*** Begin section ***
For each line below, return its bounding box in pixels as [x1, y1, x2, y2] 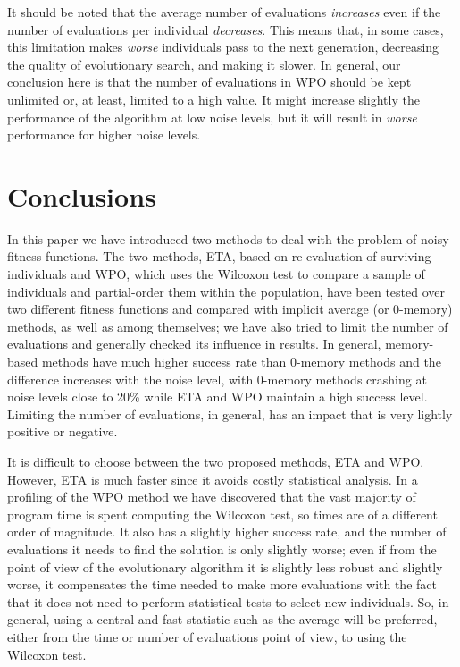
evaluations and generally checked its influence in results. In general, [7, 334, 381, 353]
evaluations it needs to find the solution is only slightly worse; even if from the [7, 539, 437, 558]
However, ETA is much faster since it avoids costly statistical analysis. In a [7, 469, 418, 488]
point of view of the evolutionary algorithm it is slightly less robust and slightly [7, 557, 443, 576]
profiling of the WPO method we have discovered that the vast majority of [7, 487, 416, 506]
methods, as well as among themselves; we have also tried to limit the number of [7, 317, 448, 335]
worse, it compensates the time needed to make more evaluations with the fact [7, 575, 437, 594]
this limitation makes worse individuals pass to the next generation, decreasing [7, 38, 439, 56]
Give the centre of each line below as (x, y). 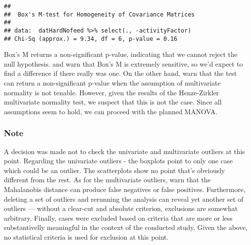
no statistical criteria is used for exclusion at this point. (86, 237)
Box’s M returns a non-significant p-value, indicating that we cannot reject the (121, 54)
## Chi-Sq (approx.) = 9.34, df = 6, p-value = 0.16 (91, 39)
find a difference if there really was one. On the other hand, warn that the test (120, 73)
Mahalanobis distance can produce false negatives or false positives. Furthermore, (125, 189)
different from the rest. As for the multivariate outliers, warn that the (107, 180)
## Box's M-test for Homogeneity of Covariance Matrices (99, 14)
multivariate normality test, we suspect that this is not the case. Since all (113, 102)
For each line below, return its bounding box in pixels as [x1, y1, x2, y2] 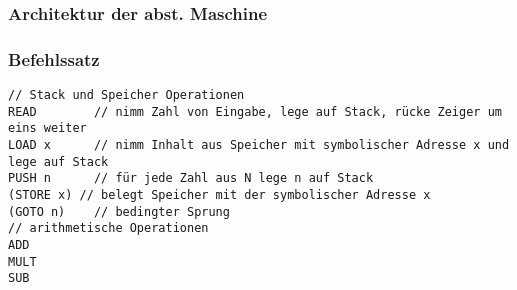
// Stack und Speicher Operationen [8, 88, 245, 103]
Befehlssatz [8, 46, 100, 71]
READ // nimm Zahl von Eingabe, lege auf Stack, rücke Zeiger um [8, 104, 502, 119]
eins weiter [8, 121, 87, 136]
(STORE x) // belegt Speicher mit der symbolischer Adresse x [8, 188, 431, 202]
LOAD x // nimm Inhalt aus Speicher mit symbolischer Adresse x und [8, 138, 510, 153]
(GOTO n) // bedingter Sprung [8, 204, 230, 219]
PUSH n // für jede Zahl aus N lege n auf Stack [8, 171, 374, 186]
*** End section ***
> _INSTRUCTIONS TO FOLLOW_: Within this listing, how many lines hold "find"? Give the number alone.

> _RESPONSE FOR THIS EXERCISE_: 2